Этим невысказанным, идущим от души комплиментом началось и завершилось любовное объяснение отца с матерью.
На посиделках были и другие парни. Одни подсаживались к девушкам, другие стояли, как сторожа, с нескрываемой ревностью посматривая в сторону моего отца. Один пастух, здоровенный детина с густыми, сросшимися над переносицей бровями, буквально поедал его глазами. Пастух этот раньше частенько подсаживался к матери, но серьезных намерений не высказывал. Она принимала знаки его внимания благосклонно, он был куда смелее моего отца, а вот сделать ей предложение не догадался. И теперь матери выдался удачный случай натянуть ему нос, дать понять, что соперник его прибыл с серьезными намерениями. Войдя в роль, мать как бы случайно обронила несколько слов о том, что некоторые парни не в пример кое-кому не бродят по лесу, а предпочитают заниматься более солидным дельцем, зашибать деньгу. Пастух особым умом не отличался, но был не в меру честолюбив, как все могиларовцы. Он взял в руки свою трость и вышел.

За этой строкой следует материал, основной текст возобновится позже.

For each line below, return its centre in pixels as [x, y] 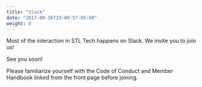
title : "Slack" [26, 12]
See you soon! [25, 59]
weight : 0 [19, 23]
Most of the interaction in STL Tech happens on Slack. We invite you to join [101, 41]
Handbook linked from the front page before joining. [72, 78]
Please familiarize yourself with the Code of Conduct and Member [90, 71]
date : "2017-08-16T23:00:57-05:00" [52, 18]
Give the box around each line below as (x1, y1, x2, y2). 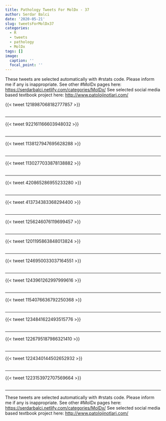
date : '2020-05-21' (5, 16, 45, 21)
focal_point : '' (9, 62, 43, 67)
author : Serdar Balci (5, 12, 50, 17)
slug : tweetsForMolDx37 (5, 21, 54, 26)
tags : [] (5, 49, 23, 54)
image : (5, 53, 19, 59)
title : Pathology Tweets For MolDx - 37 (5, 7, 90, 12)
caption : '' (9, 58, 35, 63)
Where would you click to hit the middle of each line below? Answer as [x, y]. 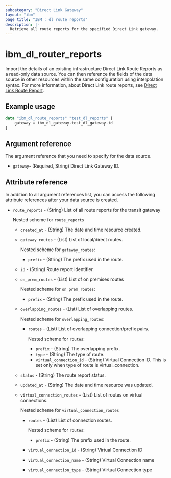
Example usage [30, 106]
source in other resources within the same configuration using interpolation [84, 79]
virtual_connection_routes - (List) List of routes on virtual [81, 395]
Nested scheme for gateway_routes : [58, 250]
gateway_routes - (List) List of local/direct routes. [71, 240]
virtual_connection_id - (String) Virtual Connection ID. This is [101, 360]
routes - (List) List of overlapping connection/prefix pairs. [89, 329]
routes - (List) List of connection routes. [70, 420]

Час спустя отец, направлявшийся к Каракачанке на ночлег, испытал на своей шкуре крепость этой трости, сработанной по тогдашней моде, — трость представляла железный прут толщиной с мизинец, она заканчивалась внизу небольшим утолщением в виде шарика, верхний же конец был изогнут, чтобы можно было носить трость на руке. Это было великолепное оружие, заменявшее местным парням и шпагу, и саблю в деле защиты своей чести и достоинства и отражения набегов чужеземцев.
Верзила подстерег отца возле двора Каракачанки и без обиняков спросил, зачем это он, незваный, заявился в Могиларово. Отец промолчал, поскольку ему и самому не очень-то было ясно, зачем он приехал. Соперник принял его молчание за высокомерие преуспевающего торговца и решил навсегда избавить его от этого порока, присущего людям высших сословий. Размахнувшись, он одним ударом железной трости сбил отца с ног.
— Признавайся! — ревел пастух, дубася его по чему попадя.
Отец и рад был признаться, да не мог, у него перехватило дыхание. Сжавшись в комок, он катался по снегу. Он думал, что глупо ввязываться в драку из-за женщины, как поступали до него многие гениальные, но наивные мужчины, и предпочитал умереть в философском смирении, чтобы никто не мог сказать, будто он пал жертвой бабьей юбки, даже если это юбка его будущей жены. По мне, это был единственный разумный поступок, совершенный отцом за всю его жизнь.
Новый полушубок, который произвел столь неизгладимое впечатление на могиларовских девок, полопался, вся шерсть вылезла наружу. На снегу валялось несколько жалких клоков — это было все, что осталось от каракулевой шапки. Пастух поднял один клок, тщательно вытер свою железную трость — и был таков.
Поздно ночью сын Каракачанки, возвращаясь с посиделок, наткнулся на моего отца, который отдавал концы. Он позвал домашних, и они, водрузив жалкое подобие отца на сани, доставили его к нам домой. Он был избит до полусмерти, и, судя по его тогдашнему состоянию, трудно было допустить, что он станет моим отцом. Видно, судьба намеревалась поручить это дело другому.
Отца завернули в свежие овечьи шкуры и положили у очага. Бабка не сомневалась, что он умрет, и по несколько раз на дню принималась вслух его оплакивать. Она сочиняла самые горячие устные послания своим умершим детям и всем покойным родичам и уполномачивала моего отца доставить эти послания на тот свет. В ее причитаниях можно было уловить нотки зависти к пребывающим на небе. Заверив их, что она и дед живут здесь, на земле, слава богу, ничего, кое-как сводя концы с концами, бабка не забывала добавить, что она тоже, видать, прибудет к ним собственной персоной отдохнуть от земных невзгод. Одним словом, была установлена прочная связь с потусторонним миром, и бабка частенько заглядывала в сундук, где лежала одежда, предназначенная для последнего пути.